====== DATASET ENTRIES

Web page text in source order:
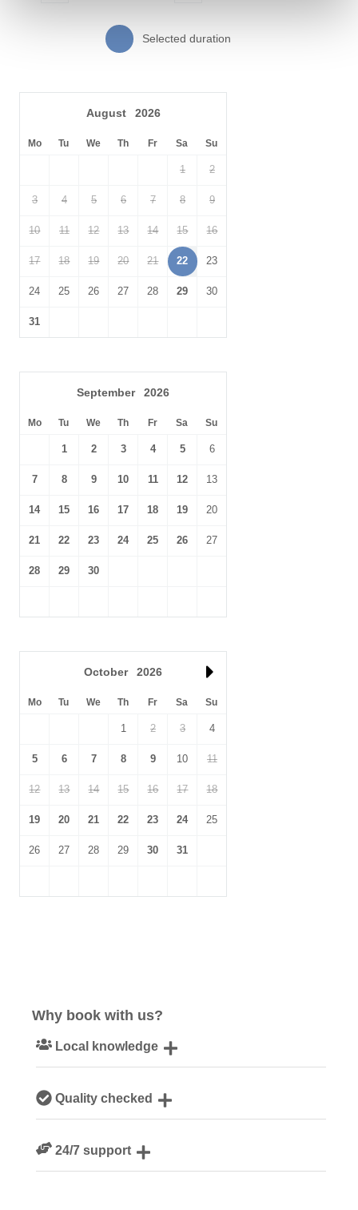
peacefully over the Camel Estuary and across to Padstow. A little
further on and you will find the famous
the breathtaking views. Once on the headland explore the rich
history; walk amongst the castle ruins, find early-medieval
Don’t forget to venture into Merlin’s Cave, down below at sea
Selected duration
August 2026
Mo Tu We Th Fr Sa Su
1 2
3 4 5 6 7 8 9
10 11 12 13 14 15 16
17 18 19 20 21 22 23
24 25 26 27 28 29 30
31
September 2026
Mo Tu We Th Fr Sa Su
1 2 3 4 5 6
7 8 9 10 11 12 13
14 15 16 17 18 19 20
21 22 23 24 25 26 27
28 29 30
October 2026
Mo Tu We Th Fr Sa Su
1 2 3 4
5 6 7 8 9 10 11
12 13 14 15 16 17 18
19 20 21 22 23 24 25
26 27 28 29 30 31
Why book with us?
Local knowledge
Quality checked
guests24/7 support
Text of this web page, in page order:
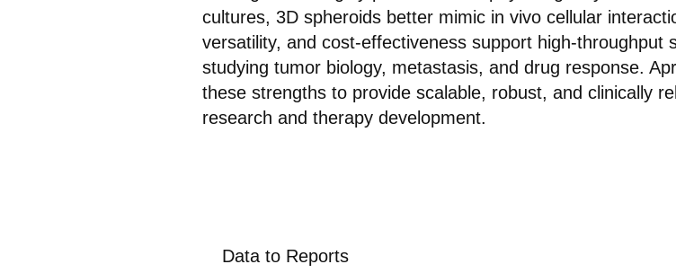
cultures, 3D spheroids better mimic in vivo cellular
versatility, and cost-effectiveness support high-throughput
studying tumor biology, metastasis, and drug response.
these strengths to provide scalable, robust, and clinically
research and therapy development.
Data to Reports
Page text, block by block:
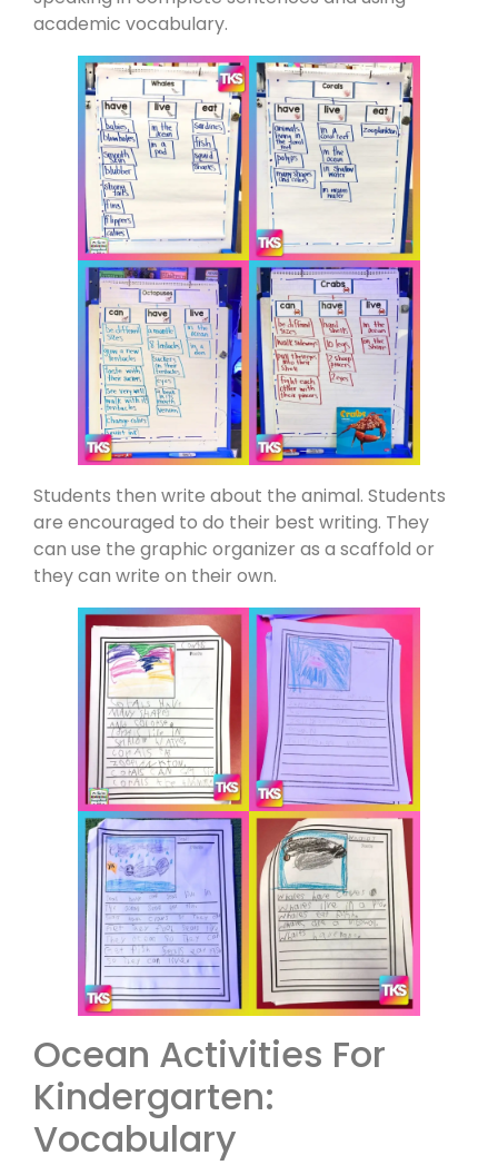
academic vocabulary.
Students then write about the animal. Students
are encouraged to do their best writing. They
can use the graphic organizer as a scaffold or
they can write on their own.
Ocean Activities For
Kindergarten:
Vocabulary
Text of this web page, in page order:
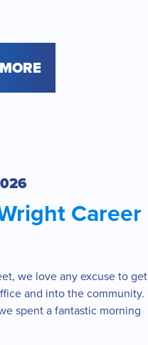
Career
we love any excuse to get
and into the community.
spent a fantastic morning
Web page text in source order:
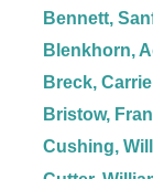
Bennett,
Blenkhorn,
Breck,
Bristow,
Cushing,
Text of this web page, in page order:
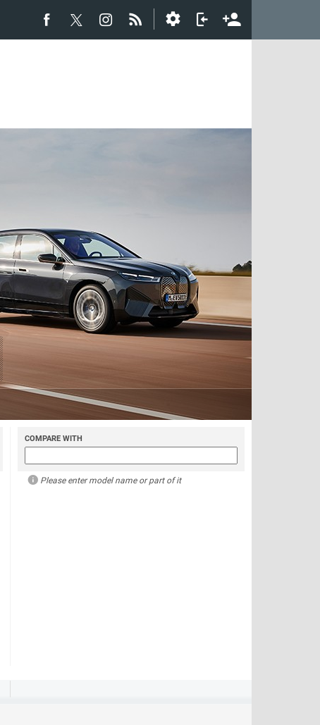
COMPARE WITH
Please enter model name or part of it
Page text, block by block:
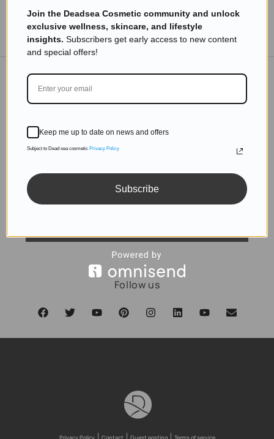
TO THE BLOG
DON'T MISS OUT
Subscribe to get exclusive deals sent directly to your
Follow us
Privacy Policy Contact Guest posting Terms of service
Join the Deadsea Cosmetic community and unlock
exclusive wellness, skincare, and lifestyle
insights. Subscribers get early access to new content
and special offers!
Keep me up to date on news and offers
Subject to Dead sea cosmetic Privacy Policy
Subscribe
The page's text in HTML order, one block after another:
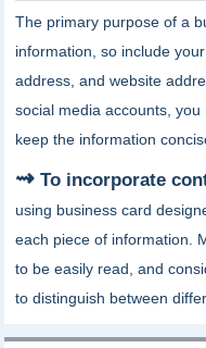
The primary purpose of a
information, so include
address, and website
social media accounts,
keep the information
To incorporate
using business card
each piece of information.
to be easily read, and
to distinguish between
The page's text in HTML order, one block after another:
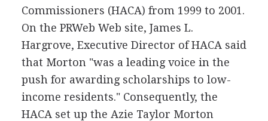
Commissioners (HACA) from 1999 to 2001.
On the PRWeb Web site, James L.
Hargrove, Executive Director of HACA said
that Morton "was a leading voice in the
push for awarding scholarships to low-
income residents." Consequently, the
HACA set up the Azie Taylor Morton
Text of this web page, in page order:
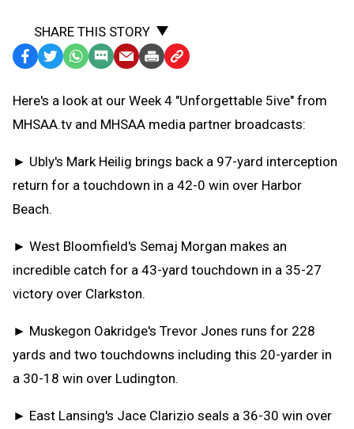
SHARE THIS STORY
Facebook
TwitterWhatsApp
SMS
Message
EmailPrint Copy
to
Clipboard
Here's a look at our Week 4 "Unforgettable 5ive" from
MHSAA.tv and MHSAA media partner broadcasts:
► Ubly's Mark Heilig brings back a 97-yard interception
return for a touchdown in a 42-0 win over Harbor
Beach.
► West Bloomfield's Semaj Morgan makes an
incredible catch for a 43-yard touchdown in a 35-27
victory over Clarkston.
► Muskegon Oakridge's Trevor Jones runs for 228
yards and two touchdowns including this 20-yarder in
a 30-18 win over Ludington.
► East Lansing's Jace Clarizio seals a 36-30 win over

============

_PROMPT_
Give the number of lines in the listing above that contain "over", and nothing else.

_TASK ANSWER_
5